The hardest part about healing from your gaslit gifts...
Oct 01, 2025
The hardest part about healing from your gaslit gifts...is that the ones you are closest to are the ones you have to walk away from...
And this? Is probably more excruciating than the realisation of being gaslit in the first place.
And yet, it takes you time to realise what is even going on. What gaslighting even is and then the realisation that it has etched away at your confidence; your light; the person you once were and who you truly are as a person gets put in a box and hidden away - before you even realised what was going on.
The hardest part about healing from your gaslit gifts - is gaining your confidence back in who you are as a person. You didn’t even realise you put on weight (and yet last time you threw yourself into the gym and became really strong because you had to protect yourself cause fuck, no one else would). You didn’t even realise you shut down THAT much. You didn’t even realise you shunned yourself away.
And through that time - you realised just how much of those people you thought were something in your life? Not even comes close to. #ouch
You’ve realised how alone you actually are - even with those you’re closest to.
You’ve realised how envious and jealous the ones closest to you are - even though they play nice and pretend to be your best friend to your face. And yet, people you haven’t spoken to in a long time - seem to know every little detail about you; seem to know things no one knows, that you haven’t shared on social media, that you have… only confided in one person and it wasn’t the one now telling you details to your face?
And the hardest part about it? Is that you didn’t even realise this until the greatest traumatic event of your life made you wake tf up and realise just how ridiculous a lie of a life you’ve been living to date.
Not your life. Not your confidence. Not who you are as a Soul and a person - but the people that have surrounded you and called you ‘family’ and ‘friends’ - have been secretly judging you or not so secretly; have been draining the fuck out of you and throwing shade your way as soon as your back is turned. #alsowtfouch.
They were there - cheering and supporting you - until you reached a certain level of success then the energetics - which you are so clear as day on because this is your gift.. start to show truths you keep turning away from until you cannot one day longer… then the entire reality SNAPS.
You recognised it in moments with them - and it was just that - a moment. And you brushed it off. Not even because even if it were true, that leaving them - would mean you have absolutely no one. It wasn’t even about this - you’re good at being alone.
You brushed it off - because you thought so highly of them, that you wouldn’t even think they would back stab you - it didn’t even enter your mind. You’ve spent so much time with this person, they have been in your life a long time and then to realise truths (Third Eye Chakra Consciousness) that you didn’t even think would come close to what has now been shown to you? (Also Third Eye Chakra Consciousness).
**Cue excruciating pain that you walk through the grief cycle and some because of it… the shock hits hard.. the waves of grief… then anger and frustration and the cycle flicks like a washing machine on speed cycle tearing up your insides at the same time and some. Oh. My. God. You’ve got to be kidding me?! How did I not see this before?
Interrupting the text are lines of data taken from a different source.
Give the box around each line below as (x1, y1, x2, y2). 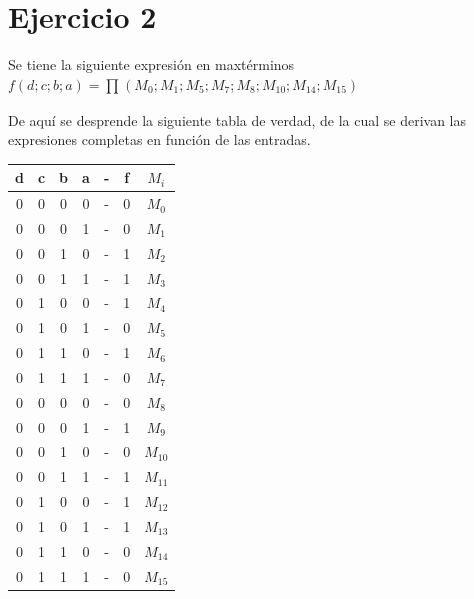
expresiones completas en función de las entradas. (8, 129, 311, 150)
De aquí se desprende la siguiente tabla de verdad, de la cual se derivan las (8, 109, 466, 130)
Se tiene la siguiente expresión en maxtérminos (8, 54, 295, 75)

How did I let this slide for so long? How did I tolerate this??
Because at this stage? You definitely don’t tolerate it anymore.
This is what heart centred conscious humans do. They get pushed. They tolerate it. They know that this person ultimately has good heart that they can shift and grow and that they are just at a different stage of consciousness and life. All the whilst believing that they wouldn’t do that to you.
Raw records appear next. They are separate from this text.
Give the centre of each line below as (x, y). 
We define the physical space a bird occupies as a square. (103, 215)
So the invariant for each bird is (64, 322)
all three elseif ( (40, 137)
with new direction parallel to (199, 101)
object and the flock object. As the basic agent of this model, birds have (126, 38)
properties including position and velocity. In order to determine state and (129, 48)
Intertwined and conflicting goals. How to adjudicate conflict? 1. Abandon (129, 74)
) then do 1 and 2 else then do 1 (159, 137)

And yet - in the realisation and excruciating pain - realising that you were even gaslit in the first place, is a huge wake up and shakes the very foundations of reality of what your reality has been even built on.
The hardest part about healing from your gaslit gifts…?
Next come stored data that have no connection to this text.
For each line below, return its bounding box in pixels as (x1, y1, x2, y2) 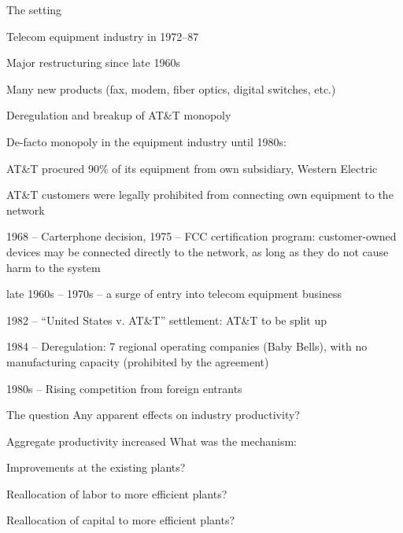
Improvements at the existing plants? (6, 459, 186, 476)
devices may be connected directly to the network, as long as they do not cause (6, 243, 389, 259)
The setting (6, 2, 62, 17)
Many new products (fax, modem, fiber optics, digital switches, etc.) (6, 80, 336, 97)
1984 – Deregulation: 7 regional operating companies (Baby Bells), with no (6, 338, 368, 355)
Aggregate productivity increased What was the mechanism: (6, 432, 297, 449)
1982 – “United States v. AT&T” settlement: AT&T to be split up (6, 311, 327, 328)
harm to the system (6, 259, 101, 275)

Is that you will go through all the phases…
“Wait, am I the narcissist? Wait, is what they are saying true?”
You will - for a moment if not longer… question the very reality that you know and live by to be true.
Your values get questioned and you start to lose your sanity. They tell you to get ‘real’ help, see a psychologist - and yet you have been for years, tell them this and then they don’t know what to do with that information. Because at the end of the day? You’ve only been sharing and holding up a mirror of a reality they don’t want to face - but you didn’t even realise the depth of your power…..until now.
In the shock and disbelief that you had not just tolerated this for so long - you believed.. you thought… you didn’t realise… how much you let this level of mis-match of values into your life.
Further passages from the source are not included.